Argthtjtr

$P(x) = 0$ is a polynomial equation having at least one integer root, where $P(x)$ is a polynomial of degree five and having integer coefficients. If $P(2) = 3$ and $P(10)= 11$, then prove that the equation $P(x) = 0$ has exactly one integer root.

I tried by assuming a fifth degree polynomial but got stuck after that.

The question was asked by my friend.

The assumption that $P$ has degree $5$ is irrelevant and unhelpful.

If $r$ is a root of $P$, we can write $P(x)=(x-r)Q(x)$ for some polynomial $Q$. If $r$ is an integer, then $Q$ will also have integer coefficients (polynomial division never requires dividing coefficients if you are dividing by a monic polynomial).
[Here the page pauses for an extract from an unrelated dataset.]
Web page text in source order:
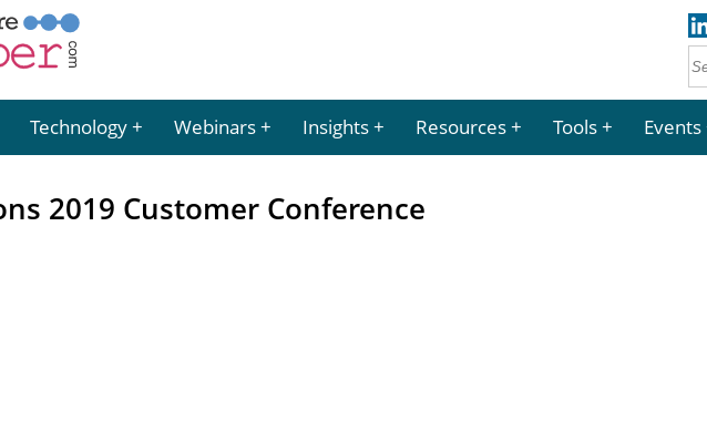
Technology Webinars Insights Resources Tools Events
2019 Customer Conference

So, for any integer $a$, $P(a)=(a-r)Q(a)$ must be divisible by $a-r$. Taking $a=2$ and $a=10$, we see easily that the only possible value of $r$ is $-1$.

Moreover, we can say that $P$ only has one integer root even counting multiplicity, because if $-1$ were a root of higher multiplicity, we could write $P(x)=(x+1)^2R(x)$ where $R(x)$ again has integer coefficients, so $P(2)$ would need to be divisible by $(2+1)^2=9$.

If $u$ and $v$ are integer roots of $P$, then $P(x)=(x-u)(x-v)Q(x)$, where $Q$ is a polynomial with integer coefficients. From $P(2)=3$ we get $(u-2)(v-2)mid 3$, and then WLOG either $u-2=1$ or $u-2=-1$, implying $uin{1,3}$. Now $P(10)=11$ gives $(u-10)(v-10)mid 11$, showing that $u-10$ is a divisor of $11$. However, neither $1-10=-9$, not $3-10=-7$ is a divisor of $11$, a contradiction.